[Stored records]

──────

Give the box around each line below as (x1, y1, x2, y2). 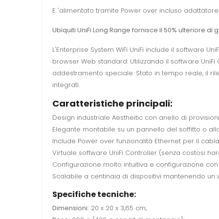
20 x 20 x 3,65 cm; (89, 203, 147, 213)
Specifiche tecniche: (52, 189, 136, 200)
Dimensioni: (52, 203, 89, 213)
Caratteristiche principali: (52, 97, 173, 110)
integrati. (52, 80, 80, 90)
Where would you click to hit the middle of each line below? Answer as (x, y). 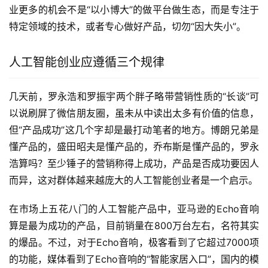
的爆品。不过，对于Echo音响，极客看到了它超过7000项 (134, 243)
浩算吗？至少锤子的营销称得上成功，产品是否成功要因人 (134, 164)
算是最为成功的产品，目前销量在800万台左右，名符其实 (134, 226)
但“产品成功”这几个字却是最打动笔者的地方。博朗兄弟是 (134, 130)
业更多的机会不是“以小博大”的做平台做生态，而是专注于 (134, 10)
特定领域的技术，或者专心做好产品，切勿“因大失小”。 (127, 27)
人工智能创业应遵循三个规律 (87, 63)
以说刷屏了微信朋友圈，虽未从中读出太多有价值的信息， (134, 113)
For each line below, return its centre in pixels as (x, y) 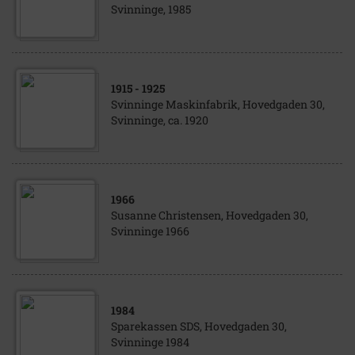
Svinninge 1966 (150, 231)
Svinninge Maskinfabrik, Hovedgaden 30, (218, 104)
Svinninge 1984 (150, 342)
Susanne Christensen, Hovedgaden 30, (210, 215)
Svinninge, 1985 (151, 9)
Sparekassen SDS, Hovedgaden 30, (199, 326)
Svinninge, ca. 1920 (160, 120)
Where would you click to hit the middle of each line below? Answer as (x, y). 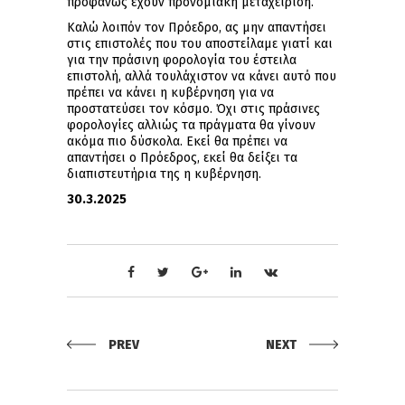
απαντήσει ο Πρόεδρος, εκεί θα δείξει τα (182, 158)
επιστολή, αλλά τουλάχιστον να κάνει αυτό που (202, 77)
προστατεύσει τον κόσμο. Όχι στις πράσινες (193, 109)
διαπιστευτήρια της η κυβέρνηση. (164, 174)
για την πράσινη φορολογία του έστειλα (182, 61)
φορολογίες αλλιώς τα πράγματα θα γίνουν (191, 126)
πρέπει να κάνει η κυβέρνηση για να (170, 93)
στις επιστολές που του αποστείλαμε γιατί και (200, 44)
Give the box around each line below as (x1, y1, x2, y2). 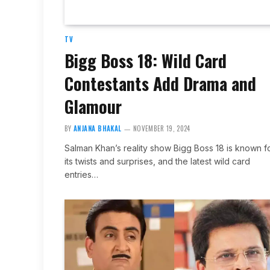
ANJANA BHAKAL (74, 123, 122, 133)
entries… (64, 169, 98, 180)
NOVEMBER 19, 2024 (133, 123, 190, 133)
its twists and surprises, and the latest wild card (64, 155, 250, 166)
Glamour (64, 93, 122, 119)
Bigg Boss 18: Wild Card (64, 48, 227, 73)
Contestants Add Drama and (64, 71, 256, 96)
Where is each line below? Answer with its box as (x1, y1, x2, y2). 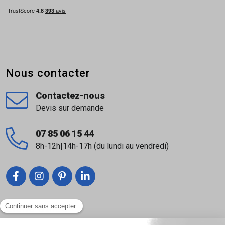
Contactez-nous (35, 90, 105, 101)
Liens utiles (5, 202, 68, 215)
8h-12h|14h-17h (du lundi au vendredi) (35, 141, 169, 151)
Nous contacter (5, 67, 90, 80)
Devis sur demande (35, 103, 104, 113)
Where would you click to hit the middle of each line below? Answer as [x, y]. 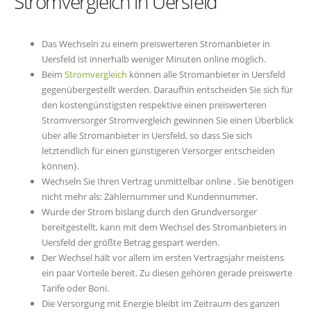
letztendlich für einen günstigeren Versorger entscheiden [158, 151]
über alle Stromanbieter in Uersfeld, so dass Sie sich [147, 136]
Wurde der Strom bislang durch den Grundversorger [149, 212]
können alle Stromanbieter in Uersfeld [206, 75]
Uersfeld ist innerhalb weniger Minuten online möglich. [154, 59]
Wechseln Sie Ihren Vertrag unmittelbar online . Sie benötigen [168, 182]
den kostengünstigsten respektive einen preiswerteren [154, 105]
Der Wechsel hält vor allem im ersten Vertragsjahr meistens [163, 258]
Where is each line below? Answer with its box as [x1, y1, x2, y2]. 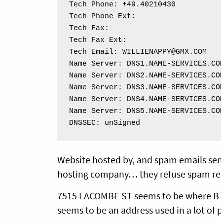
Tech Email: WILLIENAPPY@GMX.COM [69, 47, 207, 56]
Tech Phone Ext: [69, 12, 140, 21]
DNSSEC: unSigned [69, 118, 140, 127]
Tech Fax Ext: [69, 36, 131, 44]
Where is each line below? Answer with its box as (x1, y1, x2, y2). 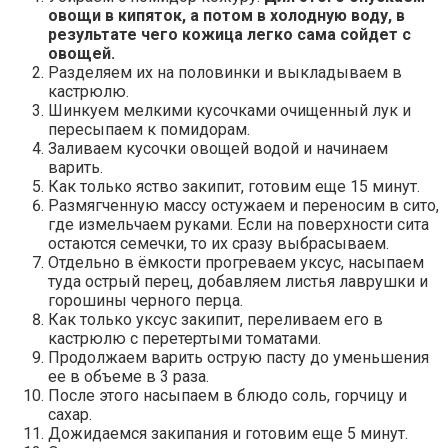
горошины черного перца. (48, 290, 243, 310)
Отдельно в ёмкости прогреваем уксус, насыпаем (48, 252, 424, 272)
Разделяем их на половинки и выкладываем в (48, 62, 402, 82)
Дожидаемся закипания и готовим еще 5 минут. (48, 423, 408, 443)
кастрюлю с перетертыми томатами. (48, 328, 321, 348)
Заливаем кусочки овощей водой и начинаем (48, 138, 388, 158)
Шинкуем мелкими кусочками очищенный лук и (48, 100, 411, 120)
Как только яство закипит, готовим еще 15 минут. (48, 176, 420, 196)
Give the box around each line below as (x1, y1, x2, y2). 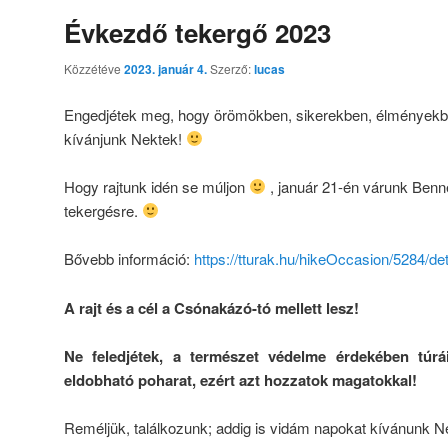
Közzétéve (64, 60, 124, 78)
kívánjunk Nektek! (64, 127, 186, 149)
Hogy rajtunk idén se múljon (64, 175, 249, 197)
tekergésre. (64, 199, 142, 221)
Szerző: (210, 60, 254, 78)
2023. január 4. (124, 60, 207, 79)
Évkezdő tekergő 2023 (64, 14, 331, 52)
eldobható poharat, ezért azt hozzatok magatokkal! (64, 369, 417, 392)
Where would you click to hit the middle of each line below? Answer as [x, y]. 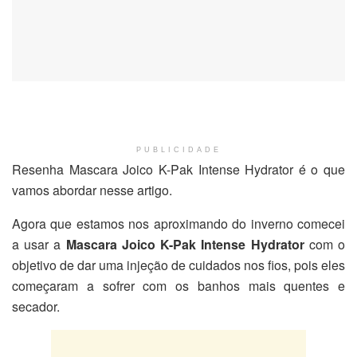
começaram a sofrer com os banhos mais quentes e [178, 285]
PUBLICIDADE [178, 149]
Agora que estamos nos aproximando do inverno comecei [178, 223]
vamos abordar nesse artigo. [92, 190]
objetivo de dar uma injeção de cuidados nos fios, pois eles [178, 265]
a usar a [39, 244]
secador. [36, 306]
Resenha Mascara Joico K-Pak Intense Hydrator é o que [178, 169]
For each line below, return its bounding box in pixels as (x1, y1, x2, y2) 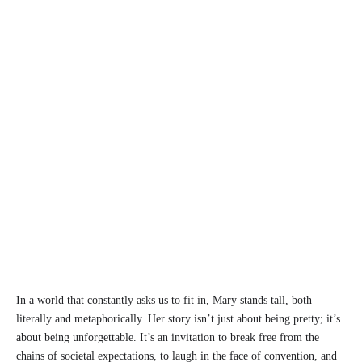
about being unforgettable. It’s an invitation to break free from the (16, 331, 319, 344)
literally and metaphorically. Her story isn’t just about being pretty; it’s (16, 313, 340, 326)
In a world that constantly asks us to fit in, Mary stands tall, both (16, 294, 312, 307)
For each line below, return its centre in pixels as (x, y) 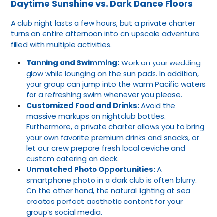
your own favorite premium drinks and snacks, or (113, 137)
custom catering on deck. (72, 158)
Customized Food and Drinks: (83, 105)
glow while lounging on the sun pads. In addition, (112, 73)
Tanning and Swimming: (73, 62)
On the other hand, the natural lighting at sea (108, 190)
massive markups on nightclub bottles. (96, 116)
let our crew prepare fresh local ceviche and (106, 148)
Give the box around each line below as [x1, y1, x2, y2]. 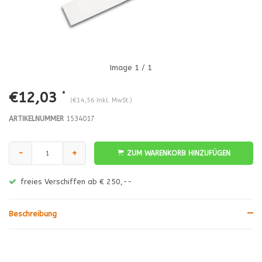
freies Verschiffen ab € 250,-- [20, 177, 132, 186]
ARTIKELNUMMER [9, 115, 64, 123]
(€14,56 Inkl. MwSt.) [70, 96, 132, 104]
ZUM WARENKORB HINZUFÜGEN [126, 149, 230, 157]
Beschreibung [9, 209, 57, 218]
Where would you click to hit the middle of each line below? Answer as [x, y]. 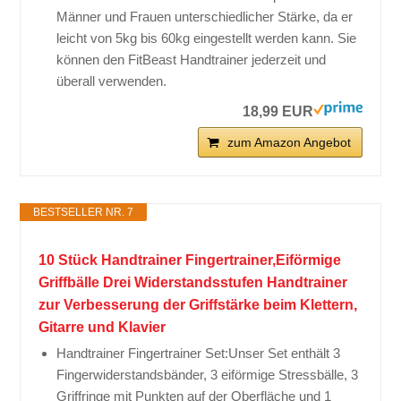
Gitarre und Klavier [102, 328]
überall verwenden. [112, 81]
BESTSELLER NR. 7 [84, 213]
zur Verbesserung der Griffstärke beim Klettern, [198, 305]
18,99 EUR [277, 112]
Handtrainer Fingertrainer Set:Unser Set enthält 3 [199, 354]
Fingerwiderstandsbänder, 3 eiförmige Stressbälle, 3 [208, 375]
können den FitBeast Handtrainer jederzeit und [192, 60]
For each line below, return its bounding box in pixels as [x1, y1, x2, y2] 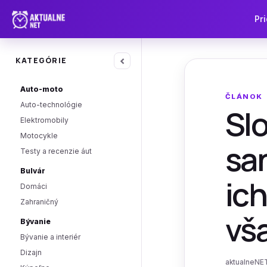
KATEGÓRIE [15, 55, 67, 66]
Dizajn [20, 248, 42, 257]
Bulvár [20, 166, 45, 175]
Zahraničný [20, 197, 58, 206]
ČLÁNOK [225, 92, 263, 101]
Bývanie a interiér [20, 232, 80, 241]
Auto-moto [20, 85, 63, 94]
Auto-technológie [20, 100, 82, 109]
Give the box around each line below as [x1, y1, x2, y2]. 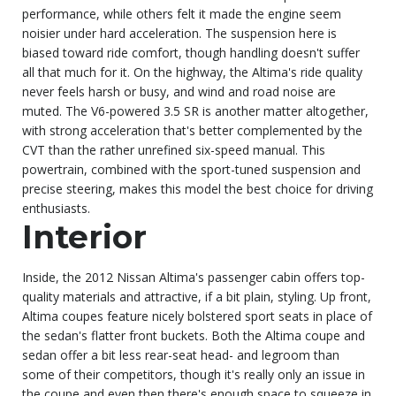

──────

§ DIRECTIONS
After locating "eldobható poharat, ezért" and "massive markups on" in the records above, return exactly the line holding each one and every line between them; leave out the pictures.

§ EXERCISE RESULT
eldobható poharat, ezért azt hozzatok magatokkal! (64, 369, 417, 392)
Where would you click to hit the middle of each line below? Answer as [x, y]. 
começaram a sofrer com os banhos mais quentes e [178, 285]
PUBLICIDADE [178, 149]
Agora que estamos nos aproximando do inverno comecei [178, 223]
vamos abordar nesse artigo. [92, 190]
objetivo de dar uma injeção de cuidados nos fios, pois eles [178, 265]
a usar a [39, 244]
secador. [36, 306]
Resenha Mascara Joico K-Pak Intense Hydrator é o que [178, 169]
For each line below, return its bounding box in pixels as (x1, y1, x2, y2) 
about being unforgettable. It’s an invitation to break free from the (16, 331, 319, 344)
literally and metaphorically. Her story isn’t just about being pretty; it’s (16, 313, 340, 326)
In a world that constantly asks us to fit in, Mary stands tall, both (16, 294, 312, 307)
For each line below, return its centre in pixels as (x, y) 
your own favorite premium drinks and snacks, or (113, 137)
custom catering on deck. (72, 158)
Customized Food and Drinks: (83, 105)
glow while lounging on the sun pads. In addition, (112, 73)
Tanning and Swimming: (73, 62)
On the other hand, the natural lighting at sea (108, 190)
massive markups on nightclub bottles. (96, 116)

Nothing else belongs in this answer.